この記事ではインターネット上で閲覧できる声明文やパンフレットの記事を手掛かりに、熊野寮の掲げる「反差別」「反ハラスメント」が如何に問題のあるものであるかを見ていくことにしよう。

  • 2015年ストーム問題を巡って

2015年の熊野寮祭において、ストームという企画とその後の企画参加者熊野寮生のSNS投稿において、女性差別とハラスメントがあった。2016年4月に吉田寮自治会が声明文を発出し、同年8月に熊野寮自治会がそれへの応答にあたる声明文を発出している。ことの経緯は吉田寮自治会の声明に詳しく書かれているのでそちらを参照してもらいたいが、ストーム終了後に熊野寮生がSNS上で「今日のストームはどさくさに紛れて吉田寮の女の子にボディタッチするという目標を大いに達成できたので良かった」という投稿を行ったというのがことのあらましである。

吉田寮自治会の声明文では、この投稿の何がどう問題であるかが分析され書かれている。かいつまんで再構成すると、おおよそ次のようになる。まず、背景にはホモソーシャル的な「男性」性の問題がある。ここでのホモソーシャルとは「女性」(=「男性でない者」)を性的にモノ化、対象化することを通じて「男性」どうしが結束を強めるような実践のことであり、このような実践を通じて、「女性」「非男性」はホモソーシャルな場から排除されることになる。ここでの「男性」とは、単に生物学的にmaleであるとされる者ではなく、ホモソーシャルの中で果たす役割によって規定される社会的な概念、すなわちジェンダーであることは明らかである。

このような背景的、前提的問題の確認ののち、当該投稿の具体的問題点が指摘される。まず、「当人の許可や合意なく勝手に身体に触ることは、暴力である」。そして、その暴力は不当なものである。さらに、殊更に女性に触れることが話題にされるのは、既存の権力関係によって女性が舐められているからであり、「女性である」ことに特別な性的意味づけを見出しているからである。まさにその点においてこの投稿はセクシャルハラスメントなのである。したがって、投稿にあるような行為が実際になされていなくとも、女性という社会的属性に対する特定の意味付けの再生産の実践であるということによって、当該投稿は女性差別でありセクシャルハラスメントである。

このような問題認識は、客観的かつ倫理的観点に基づいていることは注目に値する。そのことは、「不当な暴力」「人格の侵害」「善悪の問題からは逃れられない」といった表現が用いられていることからもわかる。
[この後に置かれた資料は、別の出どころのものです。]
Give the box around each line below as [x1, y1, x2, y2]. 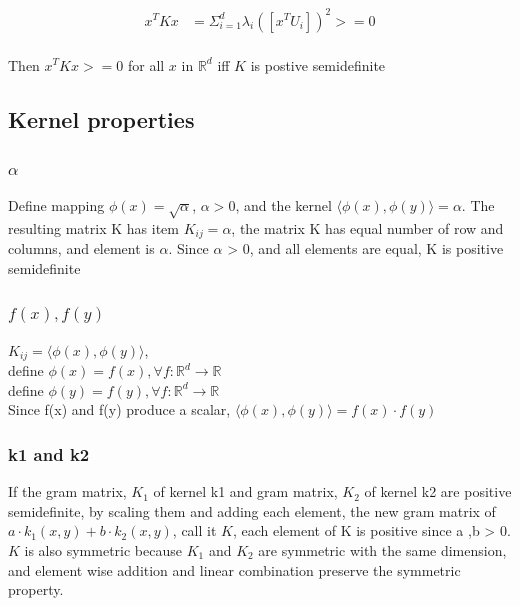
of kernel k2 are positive [364, 481, 512, 502]
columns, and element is [8, 238, 155, 259]
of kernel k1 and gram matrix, [153, 481, 338, 502]
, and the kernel [235, 195, 332, 216]
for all [127, 54, 165, 75]
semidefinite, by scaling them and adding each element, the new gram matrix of [8, 500, 496, 521]
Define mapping [8, 195, 105, 216]
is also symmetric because [24, 540, 182, 561]

他方で、熊野寮自治会の声明文を見ると、これらの指摘には何一つ応答できていないことがわかる。「女性」を排除することで結束を強めるホモソーシャルな場への反省は全くない。「女性」という社会的属性・ジェンダーに対する不当で不利な意味付けの再生産実践という問題化のされ方もしておらず、不快に思った人への謝罪に終始している。投稿を見た人の主観的な感じ方だけが問題とされ、不当性、侵害、善悪といった客観的次元はまるで脱落している。差別やハラスメントを単に被害者が不快に思うからいけないのだとするのは問題の矮小化である。「相手が不快に思うことはしてはいけない」というのは明らかに普遍化可能な原則ではない。そうではなく、差別やハラスメントというのは何らかの意味で道徳的ないし倫理的な悪であるからいけないはずである。吉田寮自治会による問題の指摘と提起に対する応答としては、熊野寮自治会の声明文は全くといっていいほど噛み合っていないのだ。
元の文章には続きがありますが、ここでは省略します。